Large language models, like the ones powering ChatGPT, may be asked not just to remove specific elements but also to unlearn a "concept," "fact," or "knowledge," which aren't easily linked to specific examples. New terms such as "model editing," "concept editing," and "knowledge unlearning" have emerged to describe this process.[1]
Early research efforts were largely motivated by Article 17 of the GDPR, the European Union's privacy regulation commonly known as the "right to be forgotten" (RTBF), introduced in 2014.[2] The GDPR did not anticipate that the development of large language models would make data erasure a complex task. This issue has since led to research on "machine unlearning," with a growing focus on removing copyrighted material, harmful content, dangerous capabilities, and misinformation. Just as early experiences in humans shape later ones, some concepts are more fundamental and harder to unlearn. A piece of knowledge may be so deeply embedded in the model's knowledge graph that unlearning it could cause internal contradictions, requiring adjustments to other parts of the graph to resolve them.[citation needed]
Researchers have now also started studying unlearning in the context of removing incorrect or adversarially manipulated training data such as systematically biased labels or poisoning attacks.[3]
Motivations
At present, machine unlearning is motivated by a growing range of concerns that extend well beyond the field's original focus on data privacy. A widely used taxonomy in the literature distinguishes two high-level categories of motivation.[1]

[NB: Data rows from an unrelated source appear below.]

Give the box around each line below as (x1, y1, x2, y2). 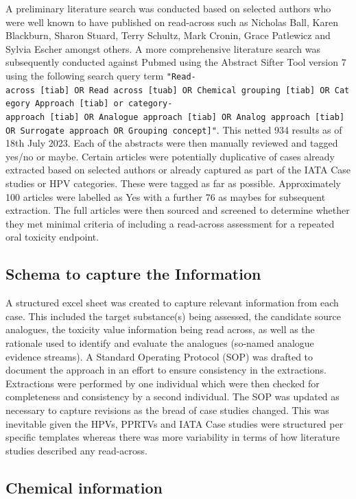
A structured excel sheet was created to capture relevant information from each (5, 295, 339, 310)
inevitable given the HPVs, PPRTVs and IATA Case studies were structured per (5, 416, 344, 430)
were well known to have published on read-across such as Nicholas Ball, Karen (5, 14, 338, 29)
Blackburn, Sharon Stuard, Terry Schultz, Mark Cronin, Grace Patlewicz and (5, 28, 331, 42)
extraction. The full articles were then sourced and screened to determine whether (5, 203, 350, 217)
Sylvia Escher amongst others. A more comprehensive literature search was (5, 41, 320, 56)
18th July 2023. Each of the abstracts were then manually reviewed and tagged (5, 136, 338, 150)
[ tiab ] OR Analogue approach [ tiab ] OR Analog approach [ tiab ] (49, 112, 345, 122)

Access revocation covers cases where a data subject or rights holder requests the removal of data they own or control. This is most commonly associated with RTBF established by the European Union's General Data Protection Regulation (GDPR) and analogous legislation such as the California Consumer Privacy Act (CCPA). These regulations grant individuals the legal right to request erasure of their personal data from any system that has processed it, including models that were trained on it. Access revocation also encompasses the removal of copyrighted or pay-walled content that was incorporated into training corpora without the necessary licenses, a concern that has become prominent with the widespread use of largely web-scraped pre-training datasets.[4][1]

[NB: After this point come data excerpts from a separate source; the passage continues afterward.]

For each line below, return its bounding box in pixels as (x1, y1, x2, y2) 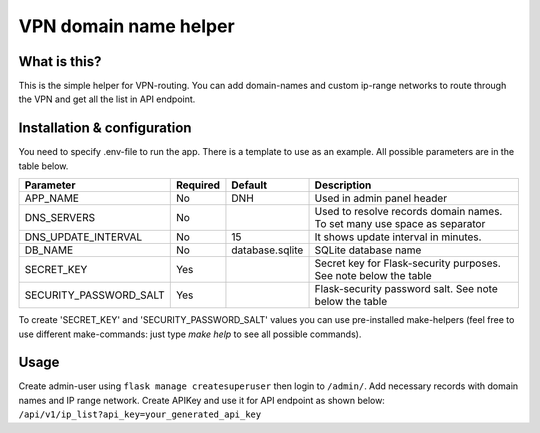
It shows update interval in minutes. (314, 230, 482, 244)
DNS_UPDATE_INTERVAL (24, 230, 143, 244)
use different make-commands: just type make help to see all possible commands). (18, 328, 362, 340)
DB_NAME (24, 243, 74, 257)
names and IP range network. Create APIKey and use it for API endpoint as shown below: (18, 394, 385, 406)
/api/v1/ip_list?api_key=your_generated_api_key (18, 409, 262, 420)
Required (175, 178, 220, 192)
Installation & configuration (18, 120, 192, 137)

Model correction covers cases where the model exhibits undesirable behavior arising from the training data, regardless of any individual's request. This includes:
- Removal of toxic, biased, or unsafe outputs introduced by harmful content in the training set
- Correction of stale or factually incorrect associations, such as outdated knowledge encoded in a deployed model
- Removal of dangerous capabilities, such as detailed knowledge of the synthesis of chemical or biological agents
- Correction of the influence of data poisoning or adversarial attacks that have corrupted model behavior[4]
This second category has been formalized as corrective machine unlearning, which frames unlearning as a post-training mechanism for repairing the effects of bad or harmful training data. It is closely related to the AI safety literature, where data filtering alone has been found insufficient to prevent hazardous knowledge from being encoded in model weights, motivating unlearning as a complementary risk mitigation strategy.[5][1]

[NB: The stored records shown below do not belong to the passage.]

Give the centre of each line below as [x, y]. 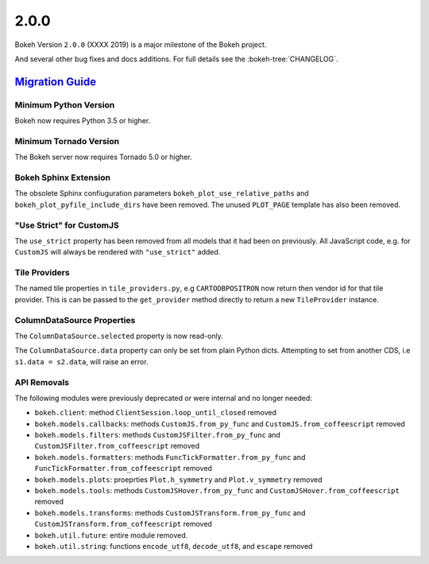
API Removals [42, 382]
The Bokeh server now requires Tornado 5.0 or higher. [103, 157]
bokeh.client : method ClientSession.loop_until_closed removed [156, 413]
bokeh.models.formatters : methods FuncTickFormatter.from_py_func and [170, 457]
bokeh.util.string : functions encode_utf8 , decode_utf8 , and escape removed [174, 546]
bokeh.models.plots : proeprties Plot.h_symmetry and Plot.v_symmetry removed [178, 479]
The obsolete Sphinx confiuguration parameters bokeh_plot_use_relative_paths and [162, 193]
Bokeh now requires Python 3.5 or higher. [83, 121]

A further distinction has been drawn in the literature between removal {eliminating the influence of specific training data on model parameters) and suppression (preventing the model from generating specific outputs regardless of how that knowledge is encoded). These two goals are not equivalent: removing training data does not guarantee meaningful output suppression, and suppressing outputs does not constitute removal of the underlying training data's influence.[5]